Today Is Veterans Day

Posted by on Fri, Nov 11, 2011 at 10:34 AM

Melvin F. Aaron
  • Melvin F. Aaron

The veteran that holds the largest space in my brain is my maternal grandfather, Melvin Aaron, a farmer turned soldier turned World War II vet, who came back from the war a changed man. The exact reasons for this change were a mystery. All we ever knew was “he saw some bad things in the war,” and these things changed him from someone who did things besides sitting in a chair reading Louis Lamour paperbacks to someone who didn’t. Eventually even the books went—whatever my grandfather saw in the war made him unwilling to see a doctor for any reason, and in his last years he lost his vision from easily operable cataracts.

“That’s grandpa!” went the story—the whole story, until a few years ago, when my Uncle Mike was going through some old boxes and found my grandfather's written account of exactly what he'd seen in the war. Along with being passed among family members, my grandpa's journal entry was published in the Clarion County Register, my grandpa and uncle's hometown paper, and it was a truly horrifying thing to read.

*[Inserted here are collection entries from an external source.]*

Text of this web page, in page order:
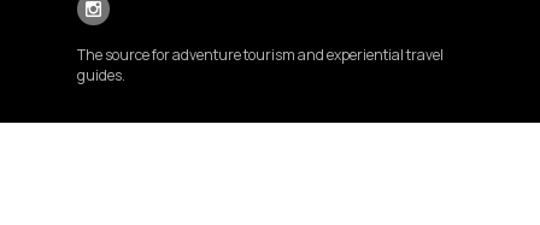
The source for adventure tourism and experiential travel
guides.
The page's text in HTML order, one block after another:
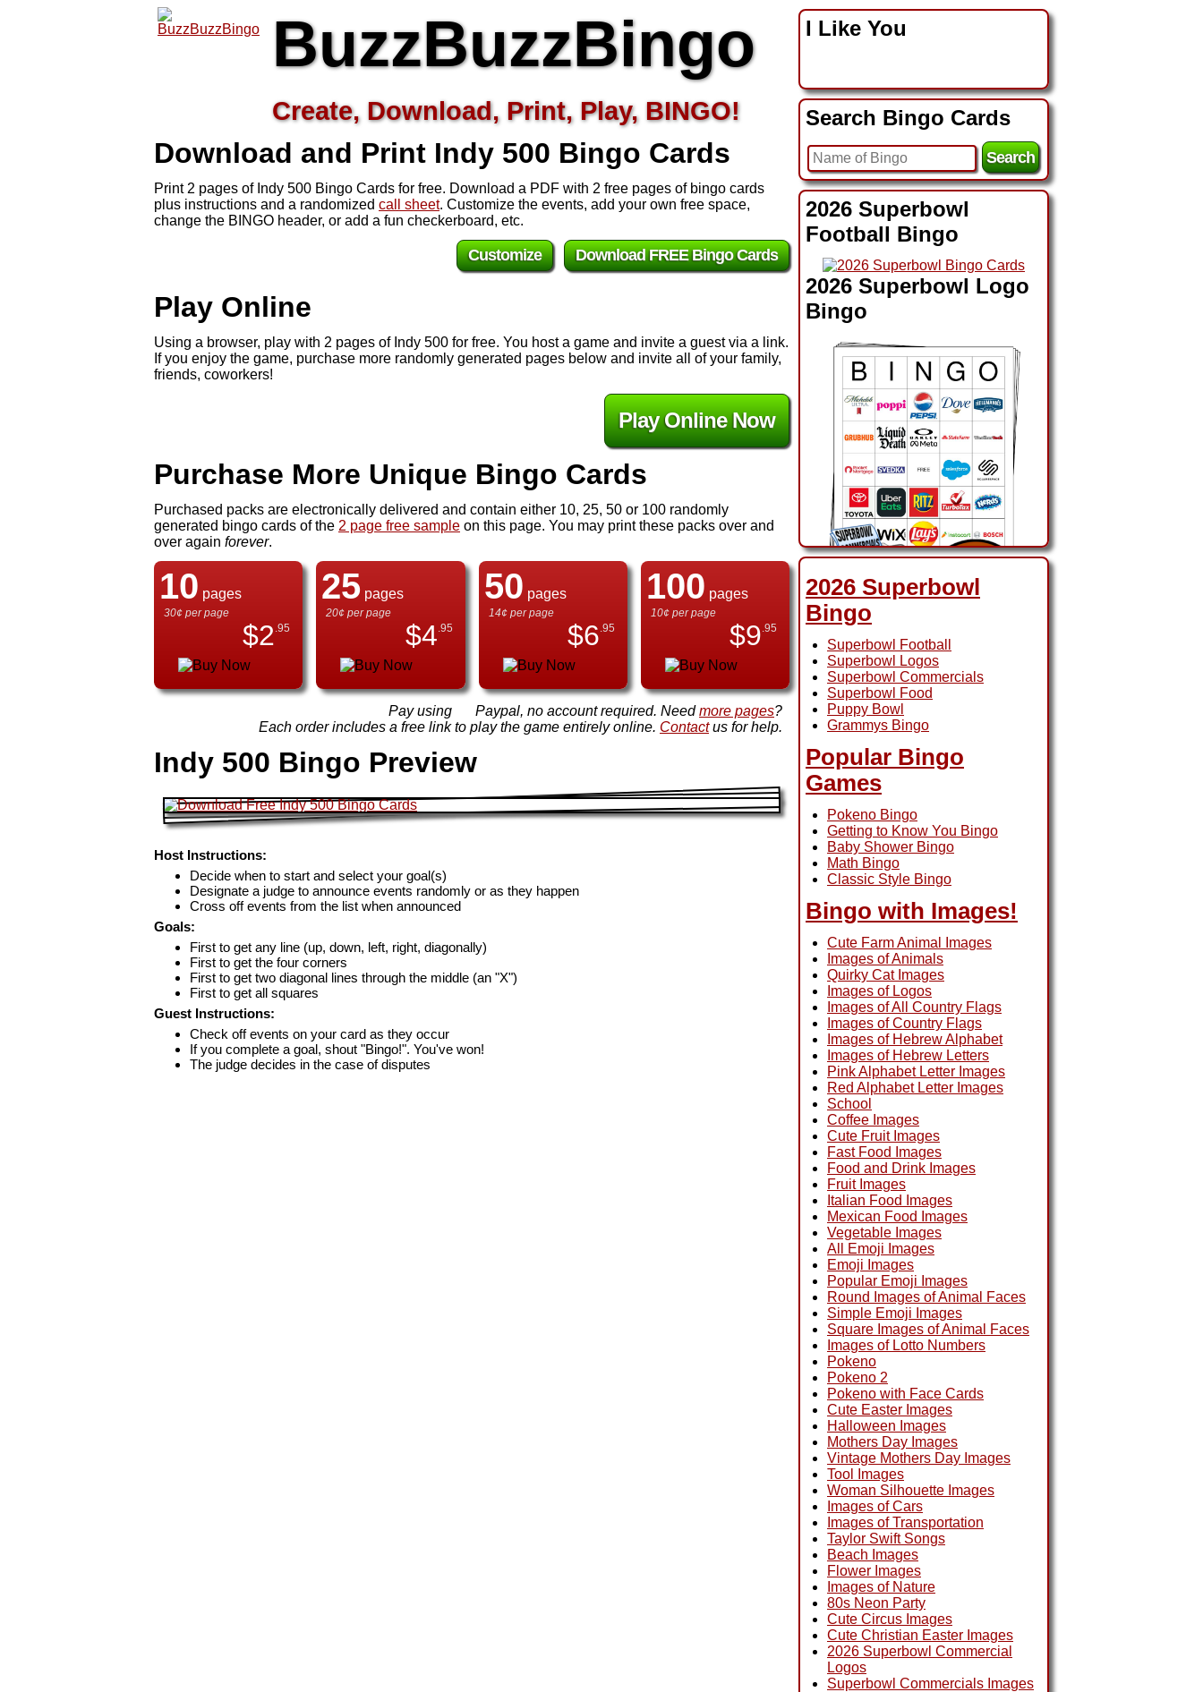
BuzzBuzzBingo
Create, Download, Print, Play, BINGO!
Download and Print Indy 500 Bingo Cards
Print 2 pages of Indy 500 Bingo Cards for free. Download a PDF with 2 free pages of bingo cards
plus instructions and a randomized call sheet. Customize the events, add your own free space,
change the BINGO header, or add a fun checkerboard, etc.
Download FREE Bingo Cards
Customize
Play Online
Using a browser, play with 2 pages of Indy 500 for free. You host a game and invite a guest via a link.
If you enjoy the game, purchase more randomly generated pages below and invite all of your family,
friends, coworkers!
Play Online Now
Purchase More Unique Bingo Cards
Purchased packs are electronically delivered and contain either 10, 25, 50 or 100 randomly
generated bingo cards of the 2 page free sample on this page. You may print these packs over and
over again forever.
10 pages
30¢ per page
$2.95
25 pages
20¢ per page
$4.95
50 pages
14¢ per page
$6.95
100 pages
10¢ per page
$9.95
Pay using Paypal, no account required. Needmore pages?
Each order includes a free link to play the game entirely online. Contactus for help.
Indy 500 Bingo Preview
Host Instructions:
Decide when to start and select your goal(s)
Designate a judge to announce events randomly or as they happen
Cross off events from the list when announced
Goals:
First to get any line (up, down, left, right, diagonally)
First to get the four corners
First to get two diagonal lines through the middle (an "X")
First to get all squares
Guest Instructions:
Check off events on your card as they occur
If you complete a goal, shout "Bingo!". You've won!
The judge decides in the case of disputes
I Like You
Search Bingo Cards
2026 Superbowl
Football Bingo
2026 Superbowl Logo
Bingo
2026 Superbowl Ads
Bingo
2026 Superbowl
Bingo
Superbowl Football
Superbowl Logos
Superbowl Commercials
Superbowl Food
Puppy Bowl
Grammys Bingo
Popular Bingo
Games
Pokeno Bingo
Getting to Know You Bingo
Baby Shower Bingo
Math Bingo
Classic Style Bingo
Bingo with Images!
Cute Farm Animal Images
Images of Animals
Quirky Cat Images
Images of Logos
Images of All Country Flags
Images of Country Flags
Images of Hebrew Alphabet
Images of Hebrew Letters
Pink Alphabet Letter Images
Red Alphabet Letter Images
School
Coffee Images
Cute Fruit Images
Fast Food Images
Food and Drink Images
Fruit Images
Italian Food Images
Mexican Food Images
Vegetable Images
All Emoji Images
Emoji Images
Popular Emoji Images
Round Images of Animal Faces
Simple Emoji Images
Square Images of Animal Faces
Images of Lotto Numbers
Pokeno
Pokeno 2
Pokeno with Face Cards
Cute Easter Images
Halloween Images
Mothers Day Images
Vintage Mothers Day Images
Tool Images
Woman Silhouette Images
Images of Cars
Images of Transportation
Taylor Swift Songs
Beach Images
Flower Images
Images of Nature
80s Neon Party
Cute Circus Images
Cute Christian Easter Images
2026 Superbowl Commercial
Logos
Superbowl Commercials Images
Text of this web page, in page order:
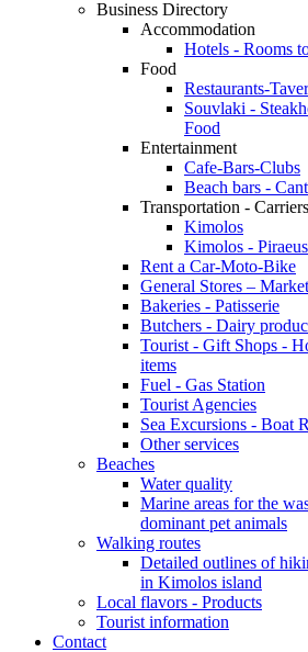
Business Directory
Accommodation
Hotels - Rooms
Food
Restaurants-
Souvlaki -
Food
Entertainment
Cafe-Bars-Clubs
Beach bars -
Transportation - Carriers
Kimolos
Kimolos - Piraeus
Rent a Car-Moto-Bike
General Stores –
Bakeries - Patisserie
Butchers - Dairy
Tourist - Gift Shops -
items
Fuel - Gas Station
Tourist Agencies
Sea Excursions - Boat
Other services
Beaches
Water quality
Marine areas for the
dominant pet animals
Walking routes
Detailed outlines of
in Kimolos island
Local flavors - Products
Tourist information
Contact
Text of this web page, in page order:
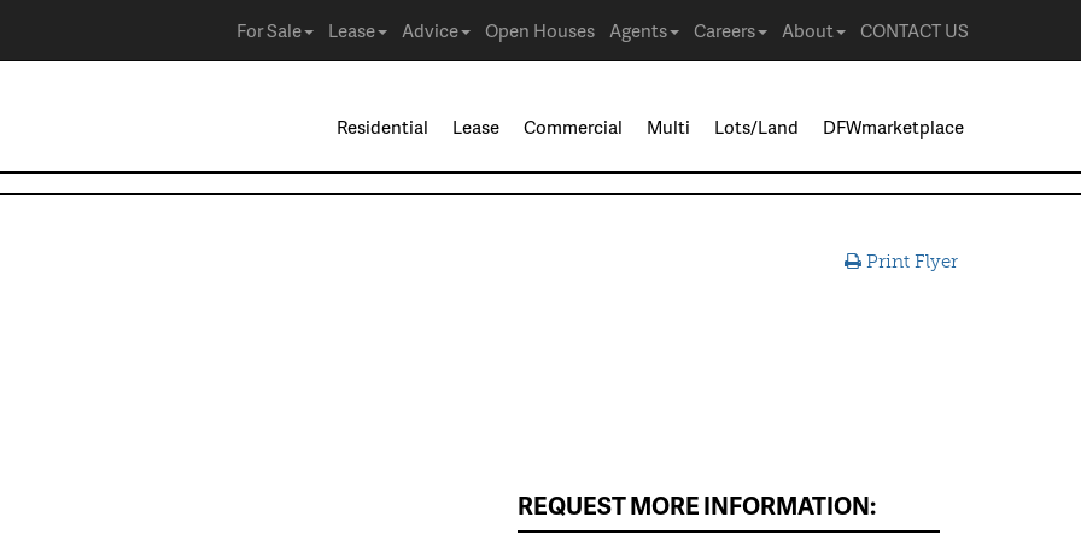
For Sale Lease Advice Open Houses Agents Careers About CONTACT US
Residential Lease Commercial Multi Lots/Land DFWmarketplace
Print Flyer
REQUEST MORE INFORMATION:

But it was also something we never thought we'd get: an actual answer to the question, "What broke Grandpa's brain?" I think this information was particularly valuable to my mother's younger sisters, who were born too late to know their pre-war dad. My mom was the eldest child and has memories of a dad who'd pick her up and swing her around and was a different person than the frozen man who came back from the war. My aunts and all us grandkids only knew the post-war version, and reading this account is the closest we'll ever get to knowing the earlier man.

You can read my grandfather's account of being a medic accompanying the first wave of U.S. Marines as they stormed the beaches of Iwo Jima after the jump. It's brutal, and involves historically understandable racial insensitivity ('Japs' throughout), but I am so glad it exists.

It was D-Day, Feb. 19, 1945. We boarded our tractor and started into the beach, but it was not as easy as that, as we had to make two tries at the beach before we got in. The first time we drew so much Jap fire we could not make a landing, so we had to turn back away from the beach and wait till the ships started to lay down ... then we went in under their fire. That way we drew very little Jap fire.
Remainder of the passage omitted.